Requirement
Leave the pictures out. Transcribe exactly every line from the start of the records through the one containing "Boszhard [141, 155, 184, 165]".

Records from a data collection
· · ·
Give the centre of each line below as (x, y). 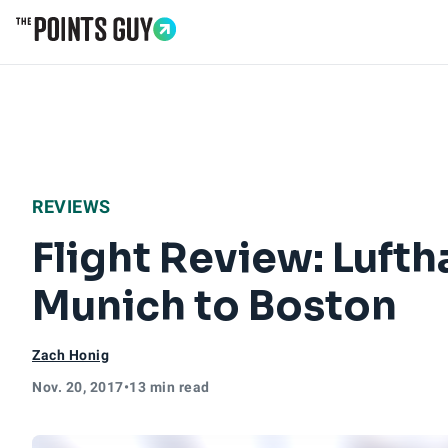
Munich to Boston (214, 306)
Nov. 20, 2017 (78, 387)
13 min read (169, 387)
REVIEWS (71, 206)
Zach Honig (70, 355)
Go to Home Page (82, 51)
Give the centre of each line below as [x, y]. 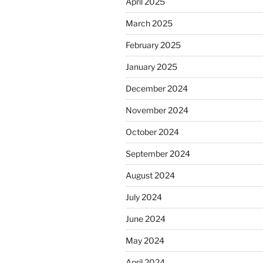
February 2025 [153, 45]
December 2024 [157, 89]
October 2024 [152, 132]
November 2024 [157, 110]
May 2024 [145, 241]
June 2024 [146, 219]
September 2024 [158, 154]
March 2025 [149, 23]
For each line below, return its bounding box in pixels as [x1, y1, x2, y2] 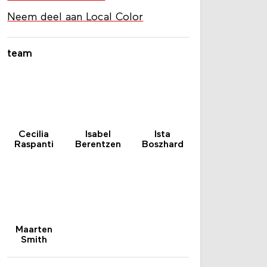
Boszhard [141, 155, 184, 165]
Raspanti [14, 155, 54, 165]
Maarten [15, 240, 52, 250]
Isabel [85, 145, 111, 155]
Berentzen [75, 155, 122, 165]
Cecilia [18, 145, 49, 155]
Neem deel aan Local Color [7, 27, 144, 39]
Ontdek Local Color [7, 6, 105, 18]
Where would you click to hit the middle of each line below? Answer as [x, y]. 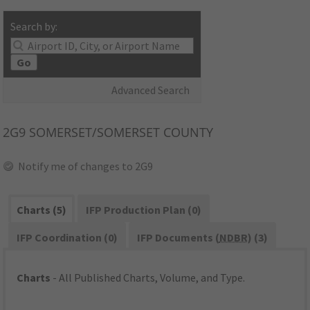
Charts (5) [42, 210]
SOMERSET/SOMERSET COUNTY [120, 133]
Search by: [34, 27]
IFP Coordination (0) [67, 238]
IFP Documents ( [178, 238]
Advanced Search [151, 90]
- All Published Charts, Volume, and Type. [148, 278]
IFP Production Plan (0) [143, 210]
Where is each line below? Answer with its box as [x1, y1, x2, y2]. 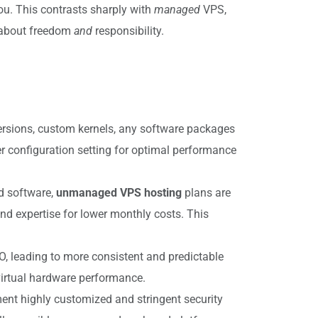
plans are [182, 185, 231, 199]
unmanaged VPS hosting [56, 185, 182, 199]
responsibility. [92, 23, 164, 38]
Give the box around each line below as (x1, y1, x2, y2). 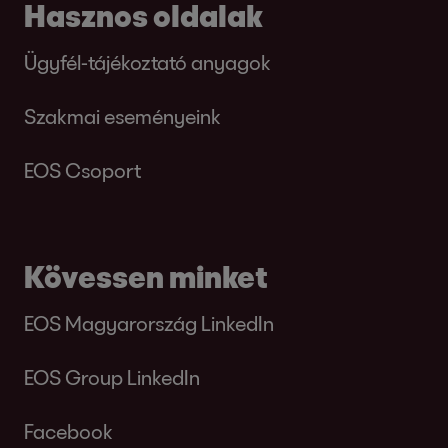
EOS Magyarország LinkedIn (24, 311, 274, 335)
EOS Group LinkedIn (24, 365, 200, 389)
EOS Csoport (24, 158, 141, 182)
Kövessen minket (24, 258, 268, 294)
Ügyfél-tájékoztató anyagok (24, 50, 271, 74)
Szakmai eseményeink (24, 104, 221, 128)
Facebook (24, 419, 113, 443)
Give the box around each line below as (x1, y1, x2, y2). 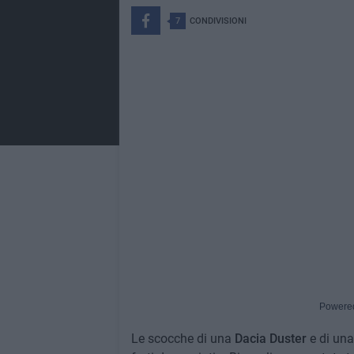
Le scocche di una (130, 331, 235, 346)
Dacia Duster (234, 331, 307, 346)
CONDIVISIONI (189, 16, 247, 26)
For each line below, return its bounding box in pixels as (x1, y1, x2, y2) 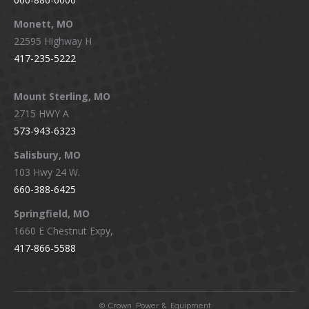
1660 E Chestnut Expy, (14, 223, 113, 237)
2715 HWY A (14, 106, 69, 120)
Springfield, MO (14, 206, 90, 220)
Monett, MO (14, 17, 76, 30)
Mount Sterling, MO (14, 89, 113, 103)
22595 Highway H (14, 34, 92, 48)
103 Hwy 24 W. (14, 165, 80, 179)
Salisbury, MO (14, 148, 81, 161)
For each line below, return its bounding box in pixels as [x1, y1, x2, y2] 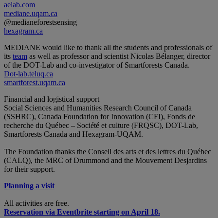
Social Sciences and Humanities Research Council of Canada [4, 103, 192, 112]
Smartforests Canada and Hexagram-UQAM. [4, 129, 143, 138]
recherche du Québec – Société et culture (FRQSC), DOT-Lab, [4, 121, 198, 129]
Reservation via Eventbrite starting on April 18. [4, 207, 160, 216]
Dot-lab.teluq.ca [4, 69, 53, 78]
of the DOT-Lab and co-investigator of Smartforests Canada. [4, 60, 190, 69]
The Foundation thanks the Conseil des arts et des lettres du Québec [4, 147, 211, 156]
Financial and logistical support [4, 94, 99, 103]
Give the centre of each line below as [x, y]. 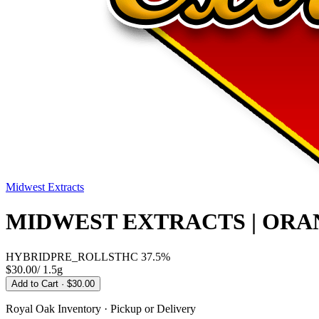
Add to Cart [36, 283]
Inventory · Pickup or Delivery [125, 308]
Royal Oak [30, 308]
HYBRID [28, 256]
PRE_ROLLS [83, 256]
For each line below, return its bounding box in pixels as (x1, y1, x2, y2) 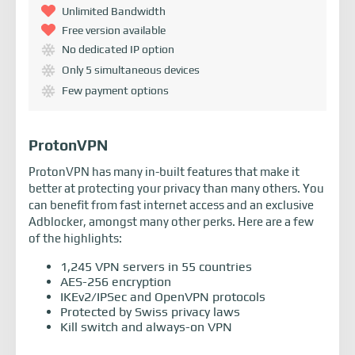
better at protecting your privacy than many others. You (29, 181, 324, 196)
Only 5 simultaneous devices (62, 63, 200, 77)
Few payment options (62, 84, 169, 97)
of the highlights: (29, 231, 122, 246)
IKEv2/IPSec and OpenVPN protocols (60, 289, 265, 305)
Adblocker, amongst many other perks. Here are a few (29, 215, 314, 229)
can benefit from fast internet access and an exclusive (29, 198, 314, 212)
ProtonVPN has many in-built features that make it (29, 165, 300, 179)
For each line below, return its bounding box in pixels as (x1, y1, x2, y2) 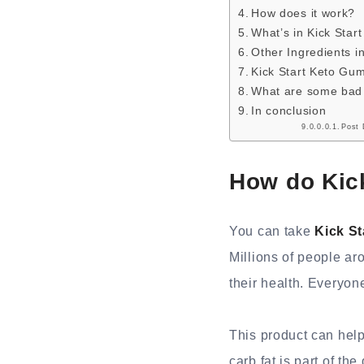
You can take (229, 223, 315, 238)
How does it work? (251, 6, 356, 19)
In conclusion (251, 104, 327, 117)
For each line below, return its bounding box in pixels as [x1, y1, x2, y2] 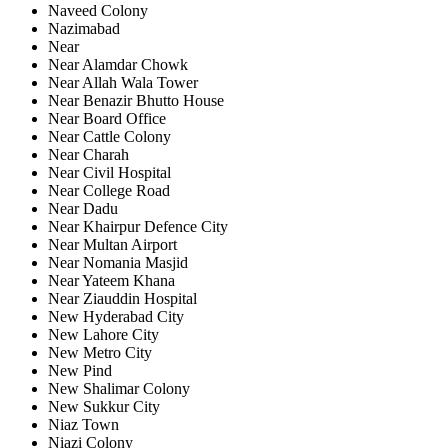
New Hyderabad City [48, 307, 184, 325]
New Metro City [48, 343, 152, 361]
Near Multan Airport [48, 235, 177, 253]
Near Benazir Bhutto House [48, 91, 224, 109]
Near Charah [48, 145, 129, 163]
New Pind [48, 361, 112, 379]
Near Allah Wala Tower [48, 73, 198, 91]
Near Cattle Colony [48, 127, 171, 145]
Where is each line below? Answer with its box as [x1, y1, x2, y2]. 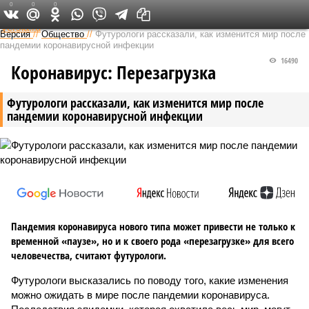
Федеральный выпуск [106, 7, 194, 21]
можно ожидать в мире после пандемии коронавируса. [11, 289, 270, 301]
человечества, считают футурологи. [11, 248, 166, 262]
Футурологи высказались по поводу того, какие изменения [11, 275, 288, 286]
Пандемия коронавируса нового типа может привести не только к [11, 219, 295, 233]
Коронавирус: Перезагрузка [11, 60, 216, 85]
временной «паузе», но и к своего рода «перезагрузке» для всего [11, 234, 294, 248]
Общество [41, 29, 84, 39]
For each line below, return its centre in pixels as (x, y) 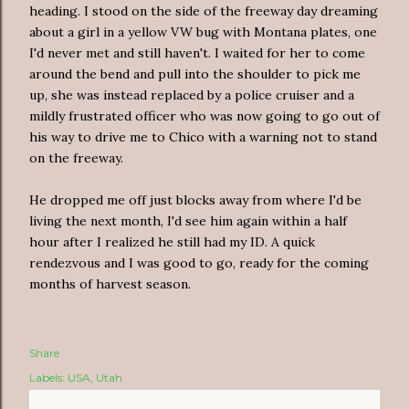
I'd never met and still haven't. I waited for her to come (197, 52)
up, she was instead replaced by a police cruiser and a (192, 94)
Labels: (47, 377)
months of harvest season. (110, 283)
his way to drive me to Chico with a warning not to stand (203, 136)
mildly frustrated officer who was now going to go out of (204, 115)
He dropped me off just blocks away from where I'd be (195, 199)
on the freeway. (76, 157)
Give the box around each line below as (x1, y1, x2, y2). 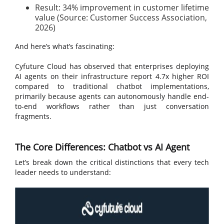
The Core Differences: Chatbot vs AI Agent (15, 141, 189, 153)
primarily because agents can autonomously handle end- (15, 91, 209, 101)
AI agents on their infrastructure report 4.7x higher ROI (15, 71, 209, 81)
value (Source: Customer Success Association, (35, 12, 207, 23)
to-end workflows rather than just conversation (15, 101, 209, 111)
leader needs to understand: (15, 167, 111, 177)
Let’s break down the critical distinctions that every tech (15, 157, 209, 167)
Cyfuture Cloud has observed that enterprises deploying (15, 61, 209, 71)
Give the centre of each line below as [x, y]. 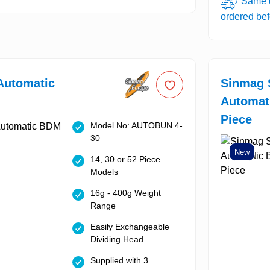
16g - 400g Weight [125, 193]
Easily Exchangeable [130, 227]
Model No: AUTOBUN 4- [136, 126]
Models [104, 172]
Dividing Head [117, 240]
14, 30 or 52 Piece [125, 159]
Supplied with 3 [119, 261]
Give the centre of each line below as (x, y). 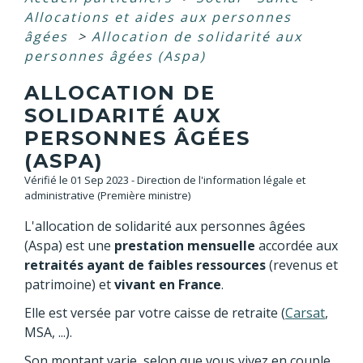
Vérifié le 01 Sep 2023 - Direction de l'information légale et (165, 180)
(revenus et (303, 265)
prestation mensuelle (185, 246)
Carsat (305, 313)
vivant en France (168, 284)
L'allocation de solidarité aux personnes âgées (165, 226)
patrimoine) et (69, 284)
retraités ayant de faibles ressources (147, 265)
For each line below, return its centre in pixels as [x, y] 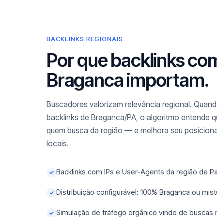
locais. [58, 143]
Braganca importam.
· · ·
Result of this exercise
Give the centre of each line below as (x, y). 
Munich to Boston (214, 306)
Nov. 20, 2017 (78, 387)
13 min read (169, 387)
REVIEWS (71, 206)
Zach Honig (70, 355)
Go to Home Page (82, 51)
Give the centre of each line below as [x, y]. 
February 2025 [153, 45]
December 2024 [157, 89]
October 2024 [152, 132]
November 2024 [157, 110]
May 2024 [145, 241]
June 2024 [146, 219]
September 2024 [158, 154]
March 2025 [149, 23]
For each line below, return its bounding box in pixels as [x1, y1, x2, y2] 
Boszhard [141, 155, 184, 165]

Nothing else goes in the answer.